- _Assignment_: Your task is to copy the listing exactly. Drop any pictures from the copy.

- _Data provided_:

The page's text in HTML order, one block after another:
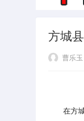
方城
曹乐玉
在方城
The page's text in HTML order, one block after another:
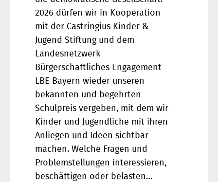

- _Output of the exercise_:
The page's text in HTML order, one block after another:
方城
曹乐玉
在方城
The page's text in HTML order, one block after another:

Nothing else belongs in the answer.